Hazel turns back to me and sheepishly eyes me like the mouse that got away from the cat.
“If you bother my stuff again, I’ll let you have it,” I say, balling up my fist and showing it to her.
She sticks out her tongue. Still very much a baby, she’s every bit as sly and manipulative at seven as any adult would be, especially an adult like Daddy. If she’s got something on her mind you can bet your bottom dollar it’ll come out of her mouth before too long.
“So, where did you get it?” she asks, approaching me slowly and planting herself like a tree on the bottom of my cot.
“Hazel, just don’t worry about it, all right?”
I turn away, hoping she’ll wander back to her own space. I should know better.

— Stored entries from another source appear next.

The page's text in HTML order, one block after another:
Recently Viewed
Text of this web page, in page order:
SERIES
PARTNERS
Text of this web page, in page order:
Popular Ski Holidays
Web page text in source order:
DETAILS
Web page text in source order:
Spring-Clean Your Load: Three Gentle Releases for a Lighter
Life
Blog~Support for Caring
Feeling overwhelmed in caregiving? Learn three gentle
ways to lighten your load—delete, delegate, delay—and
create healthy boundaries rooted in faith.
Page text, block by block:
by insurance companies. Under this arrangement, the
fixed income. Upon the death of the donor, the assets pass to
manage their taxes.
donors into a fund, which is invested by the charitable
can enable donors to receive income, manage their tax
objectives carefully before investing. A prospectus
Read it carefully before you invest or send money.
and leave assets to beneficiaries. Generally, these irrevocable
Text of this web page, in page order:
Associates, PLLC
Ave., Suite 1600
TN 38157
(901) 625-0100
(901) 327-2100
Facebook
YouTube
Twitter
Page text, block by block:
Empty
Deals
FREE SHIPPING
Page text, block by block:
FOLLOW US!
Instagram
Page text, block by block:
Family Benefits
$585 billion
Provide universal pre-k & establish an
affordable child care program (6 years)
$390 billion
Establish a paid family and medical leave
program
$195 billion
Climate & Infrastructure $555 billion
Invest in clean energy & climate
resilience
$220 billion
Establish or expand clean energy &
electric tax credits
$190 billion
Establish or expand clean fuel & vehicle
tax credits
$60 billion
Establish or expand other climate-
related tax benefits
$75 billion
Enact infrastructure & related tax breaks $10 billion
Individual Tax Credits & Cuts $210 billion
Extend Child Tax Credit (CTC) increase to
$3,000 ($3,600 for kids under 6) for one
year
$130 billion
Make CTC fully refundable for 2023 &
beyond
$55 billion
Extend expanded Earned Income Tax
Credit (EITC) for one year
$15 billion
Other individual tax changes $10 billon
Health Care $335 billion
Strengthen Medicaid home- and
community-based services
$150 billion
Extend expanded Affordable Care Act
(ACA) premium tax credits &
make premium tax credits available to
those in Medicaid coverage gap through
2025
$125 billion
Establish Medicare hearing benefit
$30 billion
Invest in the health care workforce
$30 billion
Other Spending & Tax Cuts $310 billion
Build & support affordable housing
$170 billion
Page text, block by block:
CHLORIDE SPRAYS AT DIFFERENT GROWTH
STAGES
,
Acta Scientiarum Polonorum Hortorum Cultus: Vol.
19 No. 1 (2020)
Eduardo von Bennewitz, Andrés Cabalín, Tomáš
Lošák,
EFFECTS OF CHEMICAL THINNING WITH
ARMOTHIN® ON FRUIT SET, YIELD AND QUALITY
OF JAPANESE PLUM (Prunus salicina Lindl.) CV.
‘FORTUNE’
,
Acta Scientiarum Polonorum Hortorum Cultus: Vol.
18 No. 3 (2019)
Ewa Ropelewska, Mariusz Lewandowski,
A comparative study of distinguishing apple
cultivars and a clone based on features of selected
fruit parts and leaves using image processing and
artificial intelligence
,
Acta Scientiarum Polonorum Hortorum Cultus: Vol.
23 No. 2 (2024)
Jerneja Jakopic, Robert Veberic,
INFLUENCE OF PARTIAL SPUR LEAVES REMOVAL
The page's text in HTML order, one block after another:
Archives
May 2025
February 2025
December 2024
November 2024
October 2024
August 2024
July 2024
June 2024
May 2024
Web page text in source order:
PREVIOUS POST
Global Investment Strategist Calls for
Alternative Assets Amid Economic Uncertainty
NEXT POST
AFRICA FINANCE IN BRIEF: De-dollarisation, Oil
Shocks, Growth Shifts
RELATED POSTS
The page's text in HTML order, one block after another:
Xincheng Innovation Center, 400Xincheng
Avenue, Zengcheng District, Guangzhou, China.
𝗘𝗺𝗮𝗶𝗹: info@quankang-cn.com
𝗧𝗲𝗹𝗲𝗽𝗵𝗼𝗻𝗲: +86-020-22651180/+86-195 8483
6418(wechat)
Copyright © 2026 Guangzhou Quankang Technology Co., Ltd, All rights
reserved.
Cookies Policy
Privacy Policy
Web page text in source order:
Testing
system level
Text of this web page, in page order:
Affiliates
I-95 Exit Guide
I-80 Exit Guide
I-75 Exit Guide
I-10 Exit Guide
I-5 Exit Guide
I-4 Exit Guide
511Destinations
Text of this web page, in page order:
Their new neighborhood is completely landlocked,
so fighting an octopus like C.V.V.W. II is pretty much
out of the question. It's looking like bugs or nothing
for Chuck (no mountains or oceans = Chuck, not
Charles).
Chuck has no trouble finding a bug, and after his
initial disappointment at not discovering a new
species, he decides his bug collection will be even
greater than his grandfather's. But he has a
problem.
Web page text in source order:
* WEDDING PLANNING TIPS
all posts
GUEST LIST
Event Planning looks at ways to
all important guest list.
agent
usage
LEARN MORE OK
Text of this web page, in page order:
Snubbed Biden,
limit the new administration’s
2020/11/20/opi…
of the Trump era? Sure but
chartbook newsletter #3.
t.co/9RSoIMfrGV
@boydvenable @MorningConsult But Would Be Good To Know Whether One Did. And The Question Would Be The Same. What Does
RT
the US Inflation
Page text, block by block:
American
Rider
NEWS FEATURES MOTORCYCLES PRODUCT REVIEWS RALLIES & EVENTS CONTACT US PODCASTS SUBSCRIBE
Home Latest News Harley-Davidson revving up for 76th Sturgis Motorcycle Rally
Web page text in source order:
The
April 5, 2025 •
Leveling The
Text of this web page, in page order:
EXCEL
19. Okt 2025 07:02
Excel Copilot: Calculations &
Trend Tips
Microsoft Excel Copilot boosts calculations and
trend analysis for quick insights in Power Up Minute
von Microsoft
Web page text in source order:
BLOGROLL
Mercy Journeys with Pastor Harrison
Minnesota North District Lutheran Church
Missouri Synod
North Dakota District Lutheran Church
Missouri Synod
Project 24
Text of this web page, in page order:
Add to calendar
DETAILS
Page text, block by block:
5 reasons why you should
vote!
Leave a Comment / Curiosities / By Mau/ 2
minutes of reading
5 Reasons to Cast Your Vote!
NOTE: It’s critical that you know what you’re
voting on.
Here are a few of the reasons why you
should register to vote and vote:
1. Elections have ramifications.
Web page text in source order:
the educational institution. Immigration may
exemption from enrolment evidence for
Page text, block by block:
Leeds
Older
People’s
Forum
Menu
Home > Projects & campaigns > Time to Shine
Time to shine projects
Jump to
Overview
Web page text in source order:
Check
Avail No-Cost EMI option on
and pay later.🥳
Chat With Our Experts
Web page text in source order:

“But they’s millions and millions of dollars in there!”
“Shh! And there is not millions, Hazel.”
“What’s going on?” Filbert asks, flopping back on his cot with his Babe Ruth picture book.
“Nothing’s going on,” I snap. “Just Hazel making up tales again.”
Hazel gasps.
“Aw, Chestnut, I’m telling!”
“Just shush, and I mean it. There’s not that much money in there, leastwise not as much as you think, so just forget it. Anyway, Daddy tells fibs, so I can too.”
“Daddy don’t fib. Everything he says is truth,” Mac says.
I do what I
can to get their minds—especially Hazel’s—off my things. For the next three weeks we bump along dry, dusty roads, watching nothing go by us but flat land. Daddy likes to take his time and set up camp at every pretty patch along the road that we come to.
While we ride, I draw, and I dream of having fancy paints and canvases like the ones Mama showed me in her Sears catalog. I dream of having Mama close again.
Late one evening, about the time I’m ready to turn in for the night to do some serious sleeping, Daddy hollers, “There she is! Houston, Texas, here we come!”
Tired as I am, I’ve never been so happy to hear Daddy shout out a town in all my born days.
Hazel and Mac jump to the front of the wagon and lean out the door over Daddy’s shoulder, taking in the sights. But it’s night, and we’re on the outskirts of town. Little do those two know, there’s not much to be seen from here but twinkly lights.
“So, where did you get the money?” Filbert asks, balancing his book on his stomach like a circus performer.
“How come you’re asking me about that now?” I say, lying back on my cot and breathing deep, worried that what he’s heard is still weighing heavy on his mind after all this time. “Anyway, it’s not that much,” I say. “You know how Hazel stretches things.”
I look away but hear Filbert grunt, “Humph!” Just like Daddy.
In the late afternoon of the next day, Daddy rolls the wagon into the middle of town and we do a show. Right good one too. Matter of fact, best show we’ve done since Abraham’s been with us.
But with the bottles of elixir we lost in the tornado and the bottles we sold in the show today, Daddy says we’re off about two hundred bottles.
“All right, young’uns, you know what to do. We’ve got to get the wagon full of elixir and that means filling up bottles—lots and lots of bottles. I’m going into town to find us some more empties, and I’ve got some other things I need to get done, but I’ll be back soon. The three of you pull up grass and tear it tiny, tiny, tiny, so folks will think it’s herbs,” he says to the triplets. “Chestnut, you find water and fill the buckets to the brim. Abraham and I will do the mixing soon as I get back.”